Please write out the line containing "images in my ad?" and each line after it through the end of the data, exactly, and nothing else.

──────────────────────────────

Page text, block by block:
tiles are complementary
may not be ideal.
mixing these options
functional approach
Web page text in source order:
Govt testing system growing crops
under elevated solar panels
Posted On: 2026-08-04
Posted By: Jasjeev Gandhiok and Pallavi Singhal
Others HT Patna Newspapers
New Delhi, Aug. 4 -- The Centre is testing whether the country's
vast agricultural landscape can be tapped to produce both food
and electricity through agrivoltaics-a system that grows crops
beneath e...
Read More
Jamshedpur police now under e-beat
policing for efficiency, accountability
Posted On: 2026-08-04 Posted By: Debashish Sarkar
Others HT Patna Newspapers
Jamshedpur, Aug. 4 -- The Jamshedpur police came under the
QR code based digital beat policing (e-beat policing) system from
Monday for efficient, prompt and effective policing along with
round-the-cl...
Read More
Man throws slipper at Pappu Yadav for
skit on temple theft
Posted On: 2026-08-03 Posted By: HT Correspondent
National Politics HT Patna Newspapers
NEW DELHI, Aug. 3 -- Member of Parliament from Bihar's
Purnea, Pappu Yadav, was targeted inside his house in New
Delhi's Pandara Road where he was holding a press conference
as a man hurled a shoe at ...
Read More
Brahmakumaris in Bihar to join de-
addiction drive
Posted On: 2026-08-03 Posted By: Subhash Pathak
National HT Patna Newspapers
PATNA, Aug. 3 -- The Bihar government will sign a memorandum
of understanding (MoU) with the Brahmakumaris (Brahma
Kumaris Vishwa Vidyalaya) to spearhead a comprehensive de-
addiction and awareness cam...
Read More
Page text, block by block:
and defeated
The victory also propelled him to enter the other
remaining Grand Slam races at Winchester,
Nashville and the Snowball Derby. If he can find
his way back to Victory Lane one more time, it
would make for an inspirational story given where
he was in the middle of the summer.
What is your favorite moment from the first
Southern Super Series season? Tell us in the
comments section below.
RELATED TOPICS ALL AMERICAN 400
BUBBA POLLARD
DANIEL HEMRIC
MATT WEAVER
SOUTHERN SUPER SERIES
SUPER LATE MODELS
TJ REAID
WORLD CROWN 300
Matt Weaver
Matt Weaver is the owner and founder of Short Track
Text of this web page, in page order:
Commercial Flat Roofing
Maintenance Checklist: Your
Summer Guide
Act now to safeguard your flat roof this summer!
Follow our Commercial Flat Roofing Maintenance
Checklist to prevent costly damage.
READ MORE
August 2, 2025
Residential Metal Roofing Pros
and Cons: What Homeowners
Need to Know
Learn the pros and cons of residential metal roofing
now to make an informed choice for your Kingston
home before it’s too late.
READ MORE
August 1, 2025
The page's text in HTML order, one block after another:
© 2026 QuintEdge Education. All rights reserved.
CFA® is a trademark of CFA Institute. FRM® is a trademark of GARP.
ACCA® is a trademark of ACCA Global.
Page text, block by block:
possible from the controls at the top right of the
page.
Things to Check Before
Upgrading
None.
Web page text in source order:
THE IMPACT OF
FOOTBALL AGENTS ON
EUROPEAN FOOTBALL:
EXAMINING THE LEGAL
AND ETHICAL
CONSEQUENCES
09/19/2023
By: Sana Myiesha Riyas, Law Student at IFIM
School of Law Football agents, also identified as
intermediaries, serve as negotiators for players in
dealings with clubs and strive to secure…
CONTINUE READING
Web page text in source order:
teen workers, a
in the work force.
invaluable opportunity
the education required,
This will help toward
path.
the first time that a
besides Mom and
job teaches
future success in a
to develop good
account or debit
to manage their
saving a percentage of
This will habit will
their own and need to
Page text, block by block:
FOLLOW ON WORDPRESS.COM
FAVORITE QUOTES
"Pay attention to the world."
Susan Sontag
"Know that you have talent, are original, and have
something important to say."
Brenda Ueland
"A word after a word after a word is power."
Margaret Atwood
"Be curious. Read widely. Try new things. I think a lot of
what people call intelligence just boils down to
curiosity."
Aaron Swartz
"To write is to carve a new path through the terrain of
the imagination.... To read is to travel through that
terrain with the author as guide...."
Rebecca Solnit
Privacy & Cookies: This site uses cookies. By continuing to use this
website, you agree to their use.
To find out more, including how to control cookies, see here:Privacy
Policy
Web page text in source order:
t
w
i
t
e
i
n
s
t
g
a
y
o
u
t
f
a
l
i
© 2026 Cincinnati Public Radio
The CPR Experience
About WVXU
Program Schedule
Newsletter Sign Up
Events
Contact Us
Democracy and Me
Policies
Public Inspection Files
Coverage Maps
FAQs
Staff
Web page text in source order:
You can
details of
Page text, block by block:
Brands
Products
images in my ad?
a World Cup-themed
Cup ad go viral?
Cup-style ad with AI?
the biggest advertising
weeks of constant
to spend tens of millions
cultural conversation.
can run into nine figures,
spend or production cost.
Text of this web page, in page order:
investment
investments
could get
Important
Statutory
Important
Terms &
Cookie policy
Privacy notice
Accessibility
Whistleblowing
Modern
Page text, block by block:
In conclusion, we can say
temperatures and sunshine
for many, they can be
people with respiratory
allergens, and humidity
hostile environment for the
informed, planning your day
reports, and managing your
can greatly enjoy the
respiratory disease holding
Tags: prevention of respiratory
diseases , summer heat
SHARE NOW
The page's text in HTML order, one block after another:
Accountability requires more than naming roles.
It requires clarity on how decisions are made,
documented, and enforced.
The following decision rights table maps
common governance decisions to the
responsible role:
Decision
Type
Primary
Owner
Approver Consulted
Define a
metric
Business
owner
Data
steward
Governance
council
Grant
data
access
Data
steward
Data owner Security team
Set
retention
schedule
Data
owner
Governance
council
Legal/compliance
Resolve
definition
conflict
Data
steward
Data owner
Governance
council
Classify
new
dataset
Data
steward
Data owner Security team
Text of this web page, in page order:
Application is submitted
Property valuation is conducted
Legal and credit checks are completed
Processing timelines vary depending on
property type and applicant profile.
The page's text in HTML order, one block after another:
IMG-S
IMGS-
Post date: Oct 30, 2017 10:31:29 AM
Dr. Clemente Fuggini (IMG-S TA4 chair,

──────────────────────────────

**Answer to the exercise**
images in my ad?
a World Cup-themed
Cup ad go viral?
Cup-style ad with AI?
the biggest advertising
weeks of constant
to spend tens of millions
cultural conversation.
can run into nine figures,
spend or production cost.
Text of this web page, in page order:
investment
investments
could get
Important
Statutory
Important
Terms &
Cookie policy
Privacy notice
Accessibility
Whistleblowing
Modern
Page text, block by block:
In conclusion, we can say
temperatures and sunshine
for many, they can be
people with respiratory
allergens, and humidity
hostile environment for the
informed, planning your day
reports, and managing your
can greatly enjoy the
respiratory disease holding
Tags: prevention of respiratory
diseases , summer heat
SHARE NOW
The page's text in HTML order, one block after another:
Accountability requires more than naming roles.
It requires clarity on how decisions are made,
documented, and enforced.
The following decision rights table maps
common governance decisions to the
responsible role:
Decision
Type
Primary
Owner
Approver Consulted
Define a
metric
Business
owner
Data
steward
Governance
council
Grant
data
access
Data
steward
Data owner Security team
Set
retention
schedule
Data
owner
Governance
council
Legal/compliance
Resolve
definition
conflict
Data
steward
Data owner
Governance
council
Classify
new
dataset
Data
steward
Data owner Security team
Text of this web page, in page order:
Application is submitted
Property valuation is conducted
Legal and credit checks are completed
Processing timelines vary depending on
property type and applicant profile.
The page's text in HTML order, one block after another:
IMG-S
IMGS-
Post date: Oct 30, 2017 10:31:29 AM
Dr. Clemente Fuggini (IMG-S TA4 chair,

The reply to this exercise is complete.